The BBC believes most people will have only read 6 of the 100 books here. How do your reading habits stack up?

Instructions:
1) Look at the list and put an 'x' after those you have read.
2) Add a '+' to the ones you LOVE.
3) Add a '-' to the ones you HATE. <--- I added this because Nancy said she wished there had been this instruction. Ta-da!
4) Star (*) those you plan on reading.
5) Tally your total at the bottom.

1. Pride and Prejudice, Jane Austen -- X+
2. The Lord of the Rings, JRR Tolkien -- X (Shouldn't credit be given for 3 books here?

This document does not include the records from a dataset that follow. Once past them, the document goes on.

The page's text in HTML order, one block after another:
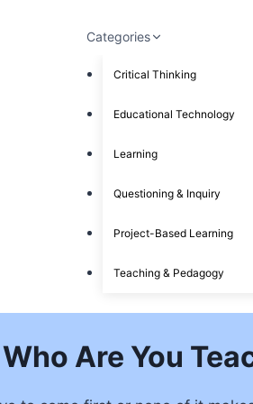
Categories
Critical Thinking
Educational Technology
Learning
Questioning & Inquiry
Project-Based Learning
Teaching & Pedagogy
Are You
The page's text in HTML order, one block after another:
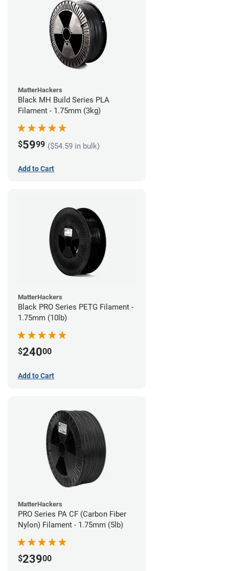
MatterHackers
Black MH Build Series PLA
Filament - 1.75mm (3kg)
$5999 ($54.59 in bulk)
Add to Cart
MatterHackers
Black PRO Series PETG Filament -
1.75mm (10lb)
$24000
Add to Cart
MatterHackers
PRO Series PA CF (Carbon Fiber
Nylon) Filament - 1.75mm (5lb)
$23900
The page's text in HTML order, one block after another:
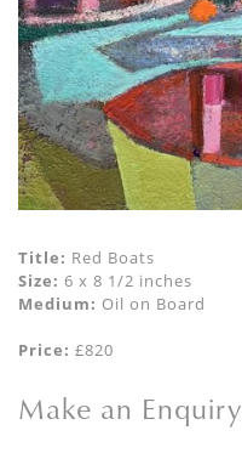
Title: Red Boats
Size: 6 x 8 1/2 inches
Medium: Oil on Board
Price: £820
Make an Enquiry
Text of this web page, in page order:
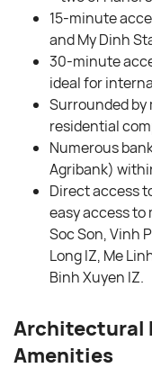
15-minute
and My Dinh
30-minute
ideal for
Surrounded by
residential
Numerous
Agribank)
Direct access
easy access to
Soc Son, Vinh
Long IZ, Me
Binh Xuyen IZ.
Architectural
Amenities
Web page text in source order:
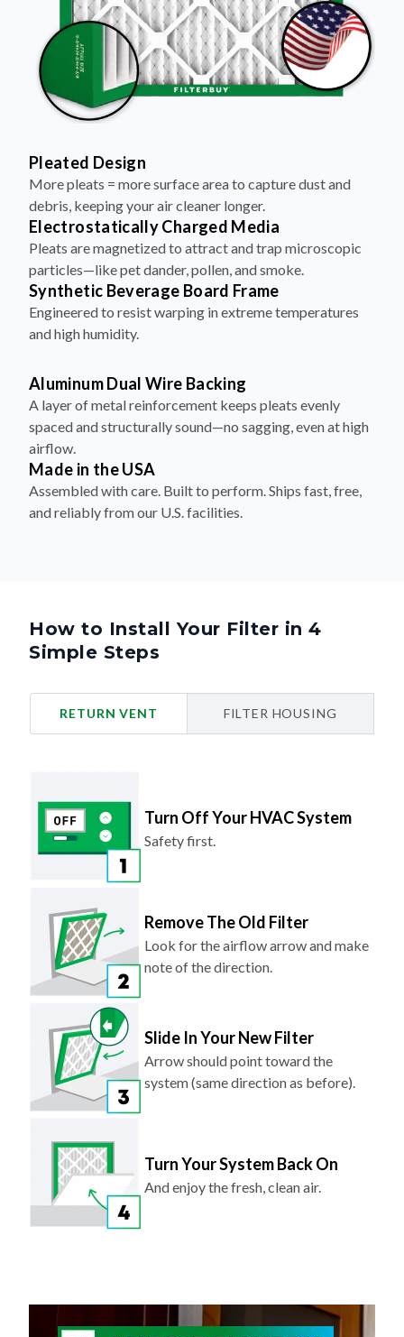
Pleated Design
More pleats = more surface area to capture dust and
debris, keeping your air cleaner longer.
Electrostatically Charged Media
Pleats are magnetized to attract and trap microscopic
particles—like pet dander, pollen, and smoke.
Synthetic Beverage Board Frame
Engineered to resist warping in extreme temperatures
and high humidity.
Aluminum Dual Wire Backing
A layer of metal reinforcement keeps pleats evenly
spaced and structurally sound—no sagging, even at high
airflow.
Made in the USA
Assembled with care. Built to perform. Ships fast, free,
and reliably from our U.S. facilities.
How to Install Your Filter in 4
Simple Steps
RETURN VENT FILTER HOUSING
Turn Off Your HVAC System
Safety first.
Remove The Old Filter
Look for the airflow arrow and make
note of the direction.
Slide In Your New Filter
Arrow should point toward the
system (same direction as before).
Turn Your System Back On
And enjoy the fresh, clean air.

Although... I suppose not, since they were written as six books in one... confusing to dissect it.)
3. Jane Eyre, Charlotte Bronte -- X
4. Harry Potter series, JK Rowling -- X+ (Shouldn't credit be given for 7 books here?)
5. To Kill a Mockingbird, Harper Lee -- X
6. The Bible - X
7. Wuthering Heights, Emily Bronte -- *
8. Nineteen Eighty Four, George Orwell -- *
9. His Dark Materials, Philip Pullman -- * (In progress: I've read the first)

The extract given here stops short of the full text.